新南威尔士男人脸上愉悦的表情让梁鳕心里一沉。
打开地下室门,目光落在墙角处,愤怒、担忧、无奈、恐惧一一消失不见,仅存在的除了麻木还是麻木。
卷缩在墙角下的女人披头散发,嗯,这个时候还有心情呼呼大睡。
伸出脚,踢着披头散发的女人肩膀:起来,回家。
从睡梦中醒来的女人一张脸从麻绳般的头发解脱出来,梁鳕别开脸,泪水滴落,问:“这是第几次了?”
肯定不是第一次,那天不是一瘸一拐的吗?
“第四次。”梁女士侃侃而谈,“第一次不涉及脸,可莱利先生说那样不好玩,我们经过协商之后决定在他家的地下室完成接下来的次数。”

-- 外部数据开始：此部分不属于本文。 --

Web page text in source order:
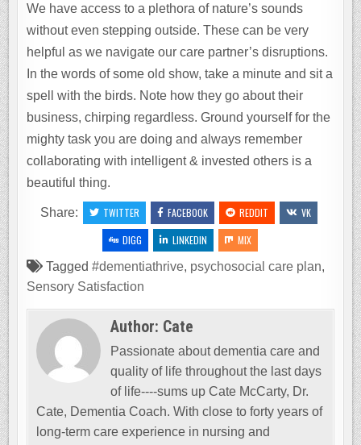
We have access to a plethora of nature’s sounds
without even stepping outside. These can be very
helpful as we navigate our care partner’s disruptions.
In the words of some old show, take a minute and sit a
spell with the birds. Note how they go about their
business, chirping regardless. Ground yourself for the
mighty task you are doing and always remember
collaborating with intelligent & invested others is a
beautiful thing.
Share: TWITTER FACEBOOK REDDIT
VK
DIGG
LINKEDIN
MIX
Tagged#dementiathrive, psychosocial care plan,
Sensory Satisfaction
Author: Cate
Passionate about dementia care and
quality of life throughout the last days
of life----sums up Cate McCarty, Dr.
Cate, Dementia Coach. With close to forty years of
long-term care experience in nursing and
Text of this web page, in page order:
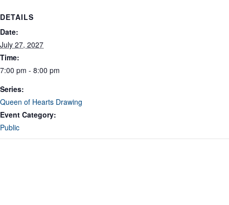
DETAILS
Date:
July 27, 2027
Time:
7:00 pm - 8:00 pm
Series:
Queen of Hearts Drawing
Event Category:
Public
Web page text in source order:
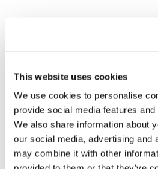
This website uses cookies
We use cookies to personalise
provide social media features
We also share information about
our social media, advertising and
may combine it with other
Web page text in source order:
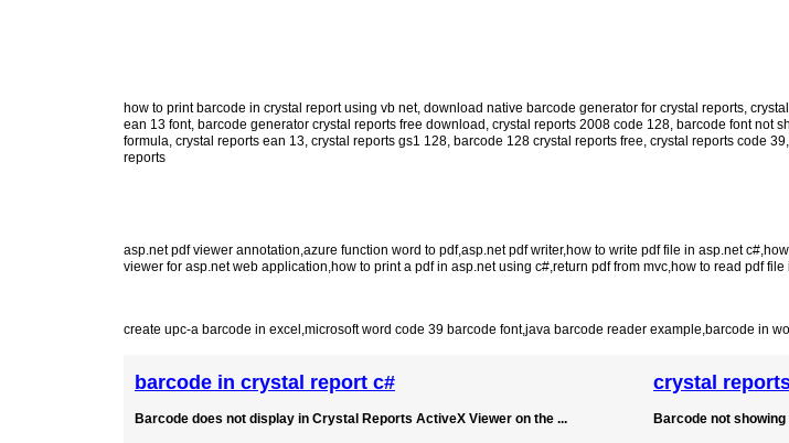
how to print barcode in crystal report using vb net, download native barcode generator for crystal reports,
ean 13 font, barcode generator crystal reports free download , crystal reports 2008 code 128, barcode font not
formula, crystal reports ean 13, crystal reports gs1 128, barcode 128 crystal reports free, crystal reports code 39,
reports
asp.net pdf viewer annotation,azure function word to pdf,asp.net pdf writer,how to write pdf file in asp.net c#,
viewer for asp.net web application,how to print a pdf in asp.net using c#,return pdf from mvc,how to read pdf file
create upc-a barcode in excel ,microsoft word code 39 barcode font,java barcode reader example,barcode in
barcode in crystal report c#
Barcode does not display in Crystal Reports ActiveX Viewer on the ...
crystal
Barcode not
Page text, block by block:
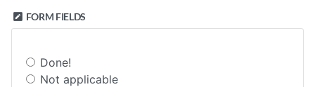
FORM FIELDS
Done!
Not applicable
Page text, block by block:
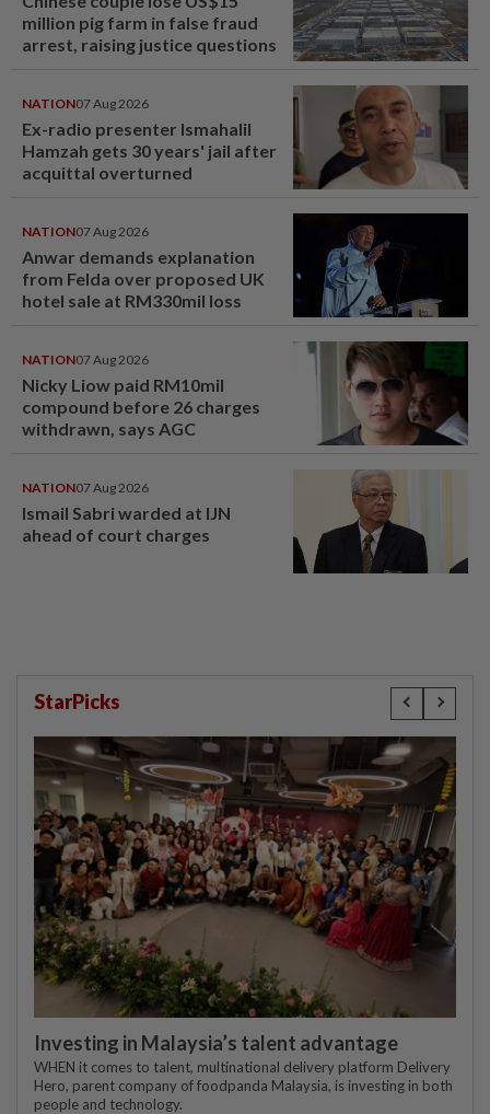
million pig farm in false fraud
arrest, raising justice questions
NATION07 Aug 2026
Ex-radio presenter Ismahalil
Hamzah gets 30 years' jail after
acquittal overturned
NATION07 Aug 2026
Anwar demands explanation
from Felda over proposed UK
hotel sale at RM330mil loss
NATION07 Aug 2026
Nicky Liow paid RM10mil
compound before 26 charges
withdrawn, says AGC
NATION07 Aug 2026
Ismail Sabri warded at IJN
ahead of court charges
StarPicks
Investing in Malaysia’s talent advantage
WHEN it comes to talent, multinational delivery platform Delivery
Hero, parent company of foodpanda Malaysia, is investing in both
people and technology.
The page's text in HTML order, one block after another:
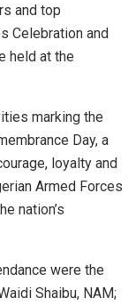
and top
Celebration and
held at the
marking the
Day, a
loyalty and
Armed Forces
nation’s
were the
Shaibu, NAM;
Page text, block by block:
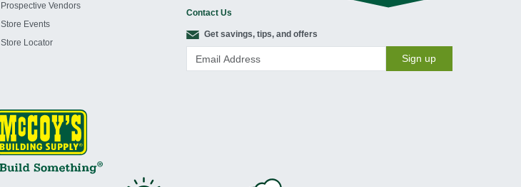
Prospective Vendors
Store Events
Store Locator
Contact Us
Get savings, tips, and offers
Sign up

“接下来的次数是多少次?”眼泪从眼角滴落,瞬间眼前一片清明,目光在室内巡视着。
新南威尔士土财主还真的没有夸张,各种花样应有尽有,距离她最近的是刻满经文的匕首。
梁女士开始掰起手指来:“扣除昨天的次数,还有七次。”
“妈妈,”梁鳕很好奇,梁女士是怎么看上那个新南威尔士人,在她看来那男人长得就像一头灌猪,梁女士只喜欢脸蛋漂亮的男人,“那么丑的男人你就不恶心吗?”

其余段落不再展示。